GSoC 2024 Manit Singh

Personal Information

Name: Manit Singh
University: Netaji Subhas University of Technology(NSUT)
Email: manitsingh018@gmail.com
Element username: @nucleonx:matrix.org
GitHub username: NucleonGodX
Time Zone: IST (GMT + 5:30)

My Background

I am a computer science undergrad at Netaji Subhas University of Technology, located in Dwarka, Delhi, India. Talking about programming, I've been programming for the last 5 years, and I have good experience in Python. I have also been doing web development for about a year now. Mostly, I have worked on basic projects in Python, such as making Discord bots or experimenting with Python libraries like Tkinter. In university, I have had formal education in both NumPy and Matplotlib, and I learned more as I started contributing to SunPy in December.

Have you participated previously in GSoC? When? With which project?

No, I haven't.

Are you also applying to other projects?

No, I'm not.

Are you eligible to receive payments from Google?

Yes, I am.

How much time do you plan to invest in the project before, during, and after the Summer of Code?
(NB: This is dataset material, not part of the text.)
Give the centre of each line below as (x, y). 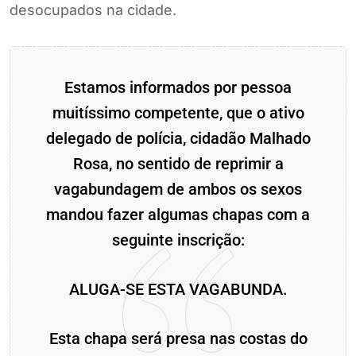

I have invested a good amount of time to understand the project by understanding the TAP protocol and sunpy attribute system and also in understanding how to write ADQL queries. I plan to invest a full 175 hours in the project, which is the length of the program. As I have no other commitments elsewhere, I am fully dedicated to investing all the time required to complete the tasks assigned for each week, even when my college would reopen in August, I would still be able to invest at least 30 hrs a week in the project. After this Summer of Code is done, I intend to continue my involvement with the community by helping sunpy-soar grow further. I will be prepared to contribute to any changes or improvements needed in sunpy-soar and remain an active member of the community.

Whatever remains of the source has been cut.